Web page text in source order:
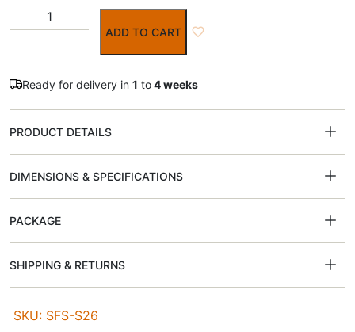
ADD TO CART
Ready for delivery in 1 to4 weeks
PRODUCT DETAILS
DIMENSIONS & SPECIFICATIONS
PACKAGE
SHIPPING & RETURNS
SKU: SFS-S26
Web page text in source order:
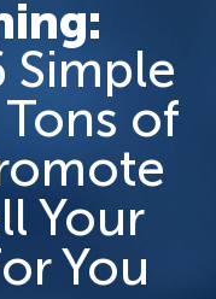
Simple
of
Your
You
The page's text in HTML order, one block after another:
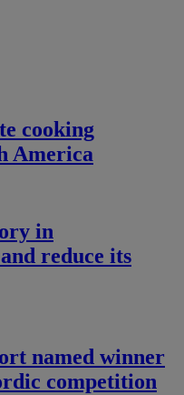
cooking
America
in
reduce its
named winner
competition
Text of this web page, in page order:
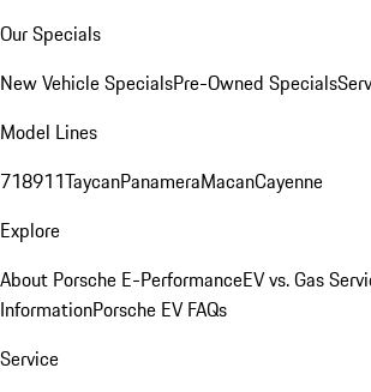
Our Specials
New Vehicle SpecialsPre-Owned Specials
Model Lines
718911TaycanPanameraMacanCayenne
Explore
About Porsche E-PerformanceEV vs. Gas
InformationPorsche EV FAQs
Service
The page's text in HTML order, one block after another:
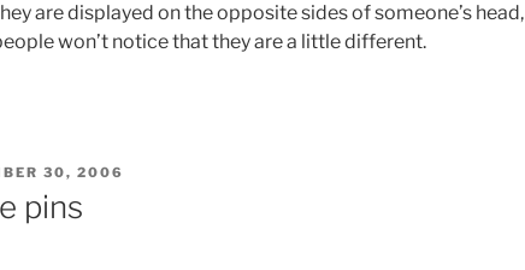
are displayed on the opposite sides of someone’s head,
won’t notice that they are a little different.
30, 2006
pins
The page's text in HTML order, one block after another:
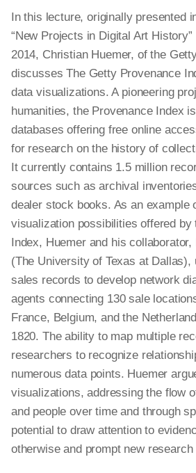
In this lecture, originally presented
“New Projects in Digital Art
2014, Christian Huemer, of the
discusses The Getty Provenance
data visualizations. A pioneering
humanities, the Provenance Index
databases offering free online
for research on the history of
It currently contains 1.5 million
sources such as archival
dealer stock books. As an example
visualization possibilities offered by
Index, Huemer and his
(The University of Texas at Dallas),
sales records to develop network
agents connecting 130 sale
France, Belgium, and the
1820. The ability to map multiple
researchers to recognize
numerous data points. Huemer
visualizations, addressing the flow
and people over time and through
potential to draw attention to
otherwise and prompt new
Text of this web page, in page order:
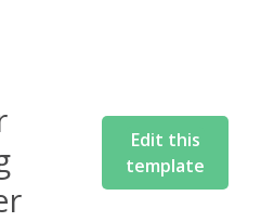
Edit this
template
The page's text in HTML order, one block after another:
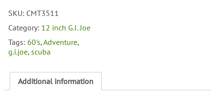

* [YOUR GOAL] Excluding all pictures, reproduce the records exactly as they appear above.

* [ANSWER TO THE PROBLEM]
Web page text in source order:
ADD TO CART
Ready for delivery in 1 to4 weeks
PRODUCT DETAILS
DIMENSIONS & SPECIFICATIONS
PACKAGE
SHIPPING & RETURNS
SKU: SFS-S26
Web page text in source order:
Simple
of
Your
You
The page's text in HTML order, one block after another:
cooking
America
in
reduce its
named winner
competition
Text of this web page, in page order:
Our Specials
New Vehicle SpecialsPre-Owned Specials
Model Lines
718911TaycanPanameraMacanCayenne
Explore
About Porsche E-PerformanceEV vs. Gas
InformationPorsche EV FAQs
Service
The page's text in HTML order, one block after another:
are displayed on the opposite sides of someone’s head,
won’t notice that they are a little different.
30, 2006
pins
The page's text in HTML order, one block after another:
In this lecture, originally presented
“New Projects in Digital Art
2014, Christian Huemer, of the
discusses The Getty Provenance
data visualizations. A pioneering
humanities, the Provenance Index
databases offering free online
for research on the history of
It currently contains 1.5 million
sources such as archival
dealer stock books. As an example
visualization possibilities offered by
Index, Huemer and his
(The University of Texas at Dallas),
sales records to develop network
agents connecting 130 sale
France, Belgium, and the
1820. The ability to map multiple
researchers to recognize
numerous data points. Huemer
visualizations, addressing the flow
and people over time and through
potential to draw attention to
otherwise and prompt new
Text of this web page, in page order:
Edit this
template
The page's text in HTML order, one block after another:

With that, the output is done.